Also using any weaponry in general against suitable targets goes without saying. My point is that the M.Laser is too weak to knock out even light vehicles, but too strong to take out infantry. The only use I can see for the M.Laser is to take out MEQs (that will more than likely save on their armour Sv) or other walkers.

And I think you are half-correct in saying the H.Flamer is an all-or-nothing weapon. While I will admit that using such a weapon without support is very risky (and unwise), with sufficient cover and support, the H.Flamer is more reliable.

Anyway I didn't ask for people to question my opinion, but plainly for opinions.


----------



## Cato Sicarius (Feb 21, 2008)

KellysGrenadier said:


> Remember the idiom 'if the enemy are in range, then so are you'.

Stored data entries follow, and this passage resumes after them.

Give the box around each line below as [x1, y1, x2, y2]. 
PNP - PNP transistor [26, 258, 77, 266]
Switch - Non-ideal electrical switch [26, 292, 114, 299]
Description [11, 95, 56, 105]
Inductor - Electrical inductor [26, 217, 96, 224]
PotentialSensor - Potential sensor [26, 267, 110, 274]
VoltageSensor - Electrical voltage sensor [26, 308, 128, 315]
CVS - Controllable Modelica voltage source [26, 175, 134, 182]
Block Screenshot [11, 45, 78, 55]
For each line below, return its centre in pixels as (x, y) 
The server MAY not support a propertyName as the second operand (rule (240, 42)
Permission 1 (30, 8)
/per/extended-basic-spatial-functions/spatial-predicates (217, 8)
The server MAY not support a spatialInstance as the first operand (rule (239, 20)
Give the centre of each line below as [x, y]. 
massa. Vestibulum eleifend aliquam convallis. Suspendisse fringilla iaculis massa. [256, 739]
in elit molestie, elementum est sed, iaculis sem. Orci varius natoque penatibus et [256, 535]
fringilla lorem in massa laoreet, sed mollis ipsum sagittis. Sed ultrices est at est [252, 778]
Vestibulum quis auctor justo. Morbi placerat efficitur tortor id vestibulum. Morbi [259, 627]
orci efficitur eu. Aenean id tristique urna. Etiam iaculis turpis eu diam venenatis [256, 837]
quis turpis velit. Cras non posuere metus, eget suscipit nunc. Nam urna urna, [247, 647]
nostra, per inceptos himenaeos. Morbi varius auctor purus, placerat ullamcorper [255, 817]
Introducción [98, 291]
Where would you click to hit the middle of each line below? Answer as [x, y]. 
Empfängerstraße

Not necessarily. A Railgun can be in range of you, but most of the time your not in range of it. But I'm just tired and cranky so forgive me for this post.


----------



## Lord Reevan (May 1, 2008)

Heavy flamers are great weapons when deployed right..... And with sentinels being walkers they can run into difficult terrain pretty quickly, stay in cover until something either goes into the same terrain which the heavy flamer negates their cover save, or fire from the cover when the enmey is near.....It is not an all or nothing weapon but more of a specialised weapon that requires a bit more thought than other sentinel weapons.... And not just sentinels... terminators and baals are great with them too


----------



## slaaneshy (Feb 20, 2008)

If I remember correctly, I think Forgeworld do some sort of drop pod for the sentinel, would solve the flamer range issue!


----------



## Morgal (Sep 26, 2007)

I like the flamer sent. Used it a lot with drop troops.

Drop in kill stuff. the foe would have to kill it or it would flame again and charge. So they would kill it wasting fire on it over something else...also has a chance to explode....doing more dmg.

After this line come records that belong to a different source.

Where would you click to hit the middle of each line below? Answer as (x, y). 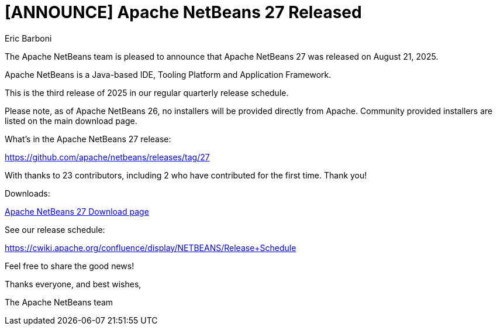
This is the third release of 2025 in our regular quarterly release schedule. (147, 92)
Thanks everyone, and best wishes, (73, 284)
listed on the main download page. (71, 121)
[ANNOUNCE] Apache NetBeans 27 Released (183, 12)
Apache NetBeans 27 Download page (77, 211)
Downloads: (27, 193)
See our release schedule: (55, 229)
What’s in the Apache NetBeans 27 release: (88, 139)
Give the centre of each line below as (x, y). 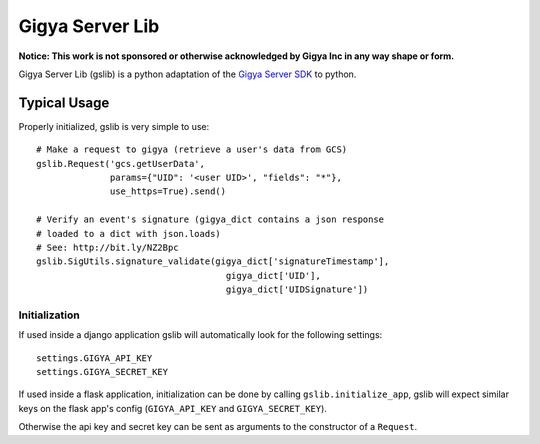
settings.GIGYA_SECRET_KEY (102, 372)
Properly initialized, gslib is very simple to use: (114, 126)
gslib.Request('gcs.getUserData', (120, 163)
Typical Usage (64, 102)
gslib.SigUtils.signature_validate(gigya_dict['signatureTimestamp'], (213, 261)
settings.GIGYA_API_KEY (94, 358)
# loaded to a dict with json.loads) (129, 233)
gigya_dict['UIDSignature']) (297, 289)
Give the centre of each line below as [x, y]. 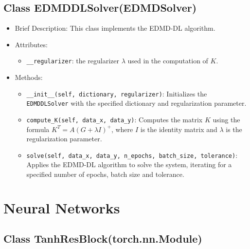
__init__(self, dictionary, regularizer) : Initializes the [117, 93]
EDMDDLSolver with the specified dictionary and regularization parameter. [136, 103]
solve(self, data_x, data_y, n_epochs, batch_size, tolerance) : [132, 155]
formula [38, 129]
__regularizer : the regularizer [73, 61]
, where [122, 129]
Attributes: [31, 44]
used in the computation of [168, 61]
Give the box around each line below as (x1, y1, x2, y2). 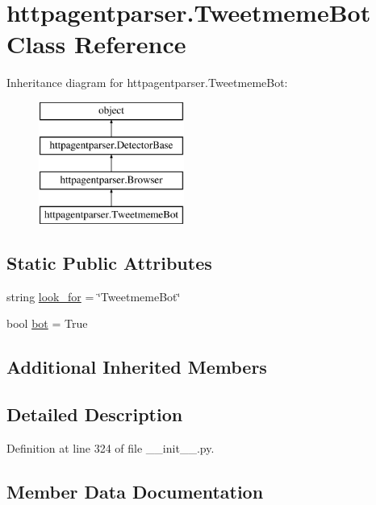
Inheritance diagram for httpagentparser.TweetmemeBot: (6, 74, 288, 91)
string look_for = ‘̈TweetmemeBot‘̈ (6, 288, 181, 304)
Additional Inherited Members (6, 354, 267, 379)
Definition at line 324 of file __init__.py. (6, 440, 215, 457)
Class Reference (6, 27, 186, 60)
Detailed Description (6, 402, 183, 427)
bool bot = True (6, 315, 88, 332)
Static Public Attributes (6, 250, 212, 275)
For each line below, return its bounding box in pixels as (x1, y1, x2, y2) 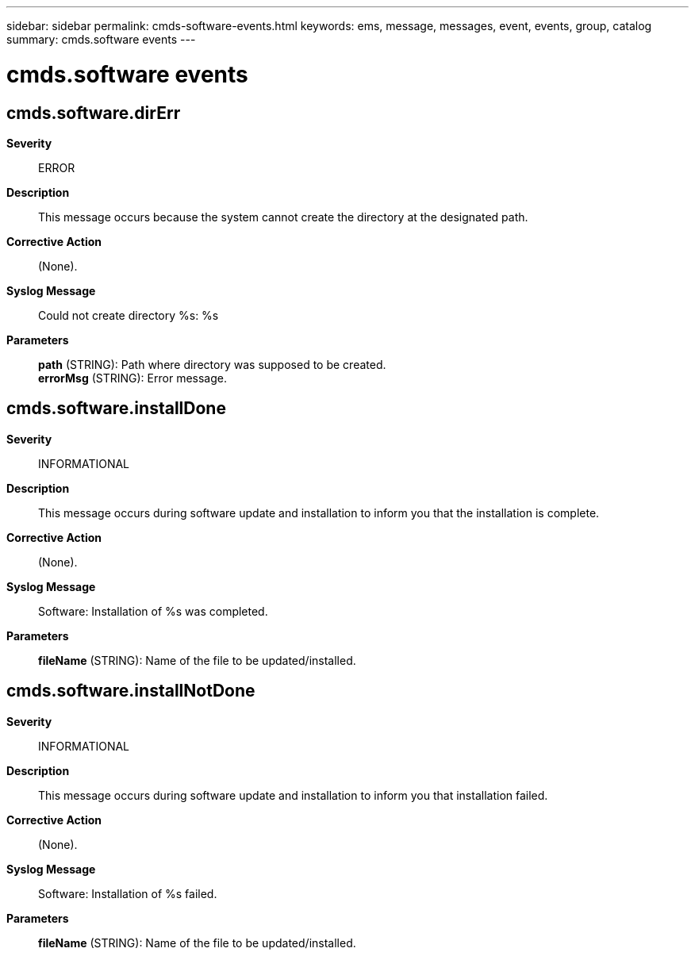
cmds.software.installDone (6, 398, 226, 419)
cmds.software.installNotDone (6, 681, 255, 701)
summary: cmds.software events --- (6, 33, 196, 46)
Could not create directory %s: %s (38, 308, 219, 322)
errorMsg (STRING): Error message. (38, 370, 227, 385)
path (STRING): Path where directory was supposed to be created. (38, 357, 386, 371)
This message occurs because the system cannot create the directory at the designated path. (38, 209, 528, 224)
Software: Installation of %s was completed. (38, 604, 268, 618)
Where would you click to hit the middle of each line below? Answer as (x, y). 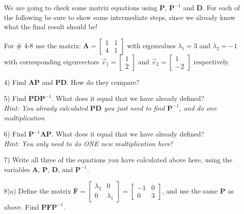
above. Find (22, 206)
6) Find (15, 134)
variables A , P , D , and (38, 169)
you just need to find (134, 107)
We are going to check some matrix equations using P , (85, 7)
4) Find (15, 82)
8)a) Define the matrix (38, 190)
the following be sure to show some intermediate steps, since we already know (120, 17)
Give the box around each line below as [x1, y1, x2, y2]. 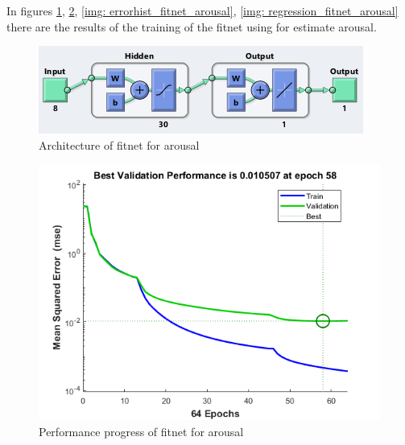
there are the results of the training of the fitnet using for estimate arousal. [6, 18, 377, 35]
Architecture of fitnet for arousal [39, 136, 200, 153]
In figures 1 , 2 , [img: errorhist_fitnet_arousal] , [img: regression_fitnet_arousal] [6, 2, 399, 19]
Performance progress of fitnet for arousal [39, 422, 244, 439]

taken out 2 squads of fire warriors in one turn with one.
flamed and hit a bit of both squads. they in turn shot back blowing it up causing massive dmg. both squads failed moral check.

Though i have been swaping them out for remnants with a flamer. 
5 troopers and a flamer. Slightly more durable and they can contest corners or markers as they are troops. also benifit more from cover and are not seen as threatening.
All for a similar point cost. 
also 4 las guns for no good reason who knows they may kill something at range.


----------